Closed Bernmeister closed 3 years ago
Try printing t.utc_jpl()
so that we can find out the date on which you are trying to generate a Sun and Earth position. Thanks!
Adding the above print results in:
A.D. 2020-Sep-16 00:00:00.0000 UT
Thank you, that eliminates the first possibility (that it was so far in the past or future as to exceed the date range).
Adding:
barycentric = body.at(t)
print(barycentric.distance())
— just before the fatal call, I see:
nan au
So for the moment you could protect your code by checking whether the position was a not-a-number floating point value before proceeding.
And we can in the future improve Skyfield’s behavior here, I think. The routine that tries to back-date positions for light travel time, instead of reaching impossibly far back in time in the case of a nan
, should just try producing a nan
as its output. Let’s leave this issue open until we can make that adjustment!
Well, how interesting. Because integers at the machine level cannot represent nan
, it looks like when nan
gets converted deep inside jplephem
into an integer index into the .bsp
file, it turns into the integer (drum roll—)
-9223372036854775808
Which then indexes outside of the bounds of the file and produces the error.
Looking at _correct_for_light_travel_time()
, it will have to become more complicated if it’s to handle nan
values that might appear in the middle of an array that's otherwise in good shape.
I do want Skyfield to become transparent with respect to nan's, so that a big vector with a few nan's inside doesn't cause any problems. But I'll have to think about this one a bit, and see if there's a way to tackle it in the light-backdating case that won't cause too much expense for the 99.99% case where none of the values are nan
.
Dunno if this adds to the diagnosis or not, but noticed these messages along with the exception:
/usr/local/lib/python3.6/dist-packages/jplephem/spk.py:227: RuntimeWarning: invalid value encountered in double_scalars index2, offset2 = divmod(tdb2 * S_PER_DAY, intlen)
/usr/local/lib/python3.6/dist-packages/jplephem/spk.py:228: RuntimeWarning: invalid value encountered in divmod index3, offset = divmod(offset1 + offset2, intlen)
Dunno if this adds to the diagnosis or not, but noticed these messages along with the exception…
I see only one mention (!) of that on the Web, and it seems to be in exactly the same situation, where divmod()
is given a nan
:
https://github.com/numba/numba/pull/5619#issuecomment-658091806
So I think those messages are in line with our hypothesis that nan
is among the values the SPK routine is being asked to deal with.

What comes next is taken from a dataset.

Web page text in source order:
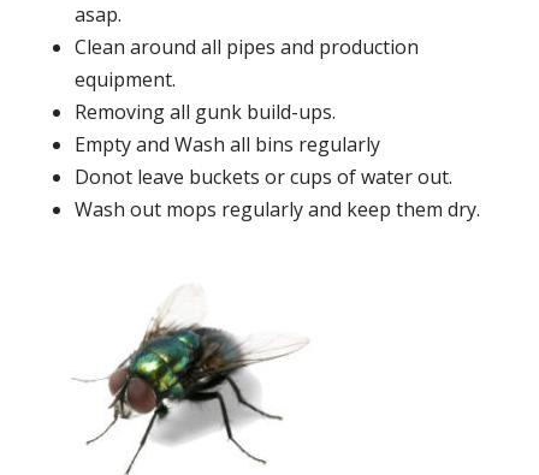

Is this is something that should/could be handled within Skyfield, or rather I just wrap a try/except around the code?
Here are two ways of detecting the situation for now. First, after generating the position, you could check whether it has nan
values inside:
from numpy import isnan
print(isnan(barycentric.position.au).any())
This prints True
for the problem position, and could help you detect it.
An even better approach might be to simply ignore orbits like this one with no semimajor_axis_au
specified, as without any data on the size of the orbit, there is no way that a position can be computed. If you print(dataframe.loc[ name ])
in your code you will see the not-a-number value for that field. What if you loaded the file first, and removed rows without a semimajor axis?
with open("Soft00Distant.txt", 'rb') as f:
dataframe = skyfield.data.mpc.load_mpcorb_dataframe( f ).set_index( "designation", drop = False )
dataframe = dataframe[~dataframe.semimajor_axis_au.isnull()]
for name, row in dataframe.iterrows():
orbit = skyfield.data.mpc.mpcorb_orbit(row, timeScale, skyfield.constants.GM_SUN_Pitjeva_2005_km3_s2)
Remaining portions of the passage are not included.